Он обвел сидящих за столом вилкой. Квадриге стало не по себе. Он буркнул что-то, сделал глоток рому и обнаружил, что бокал пуст. Мысли путались. Вот он размышлял о победителях и проигравших, а потом вдруг услышал свой собственный голос, доносящийся будто издалека. Тот, другой, Квадрига жаловался кому-то, что цели в жизни нет, закончилась вся, иссякла. Где-то капала вода и пахло хлоркой. Потом где-то мелькало размытое лицо Банева, которого Квадрига держал за локоть. Потом подошли незнакомые люди, и доктор счел нужным представиться. Потом он много думал о картине, которая томилась в подвале. А потом встал из-за стола и, пошатываясь, вышел в промозглый дождливый день, под козырек гостиницы и долго хлопал себя по левому карману брюк, пока не вспомнил, что давно не курит, а золотой портсигар, подарок Президента, пылится где-то в коробках на чердаке.

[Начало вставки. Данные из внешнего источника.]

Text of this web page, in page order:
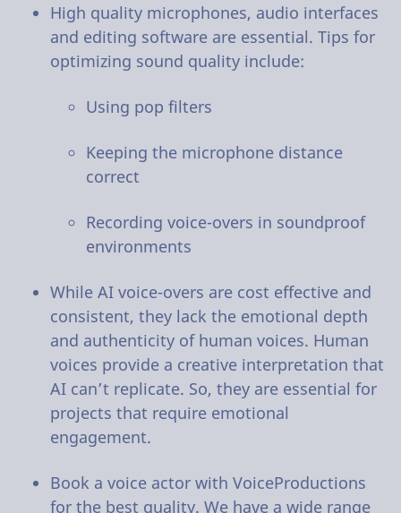
High quality microphones, audio interfaces
and editing software are essential. Tips for
optimizing sound quality include:
Using pop filters
Keeping the microphone distance
correct
Recording voice-overs in soundproof
environments
While AI voice-overs are cost effective and
consistent, they lack the emotional depth
and authenticity of human voices. Human
voices provide a creative interpretation that
AI can’t replicate. So, they are essential for
projects that require emotional
engagement.
Book a voice actor with VoiceProductions
for the best quality. We have a wide range
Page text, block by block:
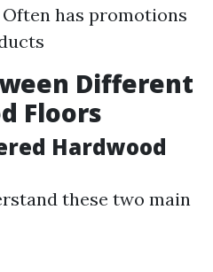
has promotions
Different
Floors
Hardwood
these two main
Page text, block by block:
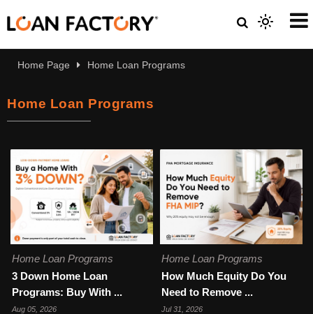
Home Page Home Loan Programs
Home Loan Programs
Home Loan Programs
3 Down Home Loan
Programs: Buy With ...
Aug 05, 2026
Home Loan Programs
How Much Equity Do You
Need to Remove ...
Jul 31, 2026
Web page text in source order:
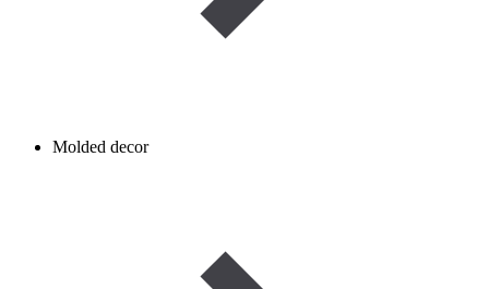
Molded decor

Возвращаться Квадрига не стал, а пошел по улице на запад, к площади, которую местные когда-то именовали Солнечной за то, что в полдень в самом ее центре на несколько коротких секунд образовывалось солнечное пятно размером с монетку в пять крон. Сейчас впору было площадь переименовывать: на том самом месте, где когда-то появлялось пятно, теперь скопилась неистребимая лужа грязной воды, а солнца в городе – настоящего, полновесного, спелого, как яблоко в августе, – не видели давно.

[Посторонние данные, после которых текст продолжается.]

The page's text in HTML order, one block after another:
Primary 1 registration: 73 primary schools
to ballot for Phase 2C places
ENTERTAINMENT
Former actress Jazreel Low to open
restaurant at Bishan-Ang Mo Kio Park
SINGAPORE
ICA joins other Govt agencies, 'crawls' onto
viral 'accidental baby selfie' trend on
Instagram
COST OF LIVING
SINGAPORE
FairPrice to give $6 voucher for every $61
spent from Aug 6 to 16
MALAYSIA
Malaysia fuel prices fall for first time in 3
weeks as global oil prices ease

Квадрига размышлял о вещах банальных и даже бытовых. К примеру, почему он до сих пор не обзавелся зонтом. В этом городе вообще многие ходили без зонтов, словно в знак протеста, словно доказывали серому хмурому небу, что имеют право вот так вот прогуливаться под дождем. Впрочем, Квадрига никому ничего не доказывал. Он мок и чувствовал, как холодные капли влаги капают за воротник.

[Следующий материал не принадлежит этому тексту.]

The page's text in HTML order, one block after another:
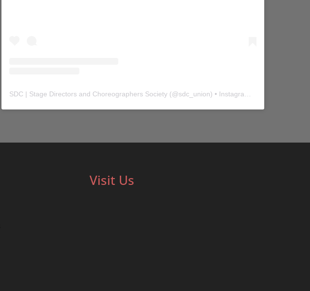
SDC | Stage Directors and Choreographers Society(@sdc_union) • Instagram photos and videos
Visit Us
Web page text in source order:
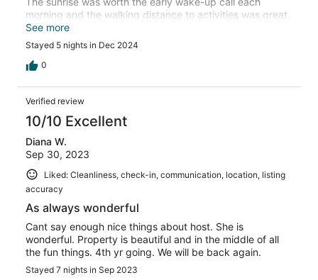
morning and the walking distance to activities was great.
The multiple pools allowed for many evenings of fun.
See more
Stayed 5 nights in Dec 2024
0
Verified review
10/10 Excellent
Diana W.
Sep 30, 2023
Liked: Cleanliness, check-in, communication, location, listing
accuracy
As always wonderful
Cant say enough nice things about host. She is
wonderful. Property is beautiful and in the middle of all
the fun things. 4th yr going. We will be back again.
Stayed 7 nights in Sep 2023

Еще он думал о том, как ром или виски (а еще хороший коньяк) влияют на человеческое общение. Вот сидят за столом четыре знакомых человека, завтракают оладьями с джемом, и каждый из них мучительно соображает, как бы завязать разговор. Ладно, Банев всегда знает, что сказать. Но, допустим. Вот им приносят алкоголь. Каждый делает глоток, и разговор завязывается сам собой. Но ведь это не обычный разговор, не так ли? Это разговор людей навеселе. Если разобраться, Квадрига ни разу не общался с Баневым или Големом трезвым. Квадрига вообще мало разговаривал, пока не выпивал. Проклятый цензурный приборчик в мозгу… То есть, получается, все разговоры за завтраком, обедом и ужином – это пьяный и полупьяный поток сознания. Алкоголь изменяет психику, видение мира. Мы выпиваем, а потом беседуем беседы, которые к реальности имеют мало отношения. Мы там за столиком живем в другой реальности, окруженной алкогольными парами, запахами коньяка и горечью спирта с привкусом оладий. Все наши размышления, о цели в жизни, о Президенте и строе, о великой победе, проститутках, мокрецах, новейшем обмундировании и недостроенном стадионе, – это все проходит сквозь призму выпитого, фильтруется и видоизменяется. Это другое. Когда мы трезвеем, на нас обрушивается реальность. И она, поверьте, сильно отличается от той, которую мы видим за столиком в ресторане. Даже новости в газетах другие. Реальные. А потому – страшные. К примеру, недавно избили трех мокрецов вот прямо на площади, при всем честном народе. Даже в газете написали. Только виновных не нашли. Или эти постоянные слухи о новой войне. Кругом враги, кольцо сжимается, а друзей-то и нет. Куда девались? Никто не знает. Но если мы выпьем вечером хорошего коньяка, то разом найдутся друзья. Потому что мы их выдумаем. Ну или представим кого-то в хорошем свете, мол, он, конечно, не совсем друг, но сосед, а значит, можно потерпеть и сделать вид, что мы друзья. Это удобная правда. И она рождается спьяну. На трезвую голову в этом городе давно никто ни о чем не говорит. В реальности вообще все молчат.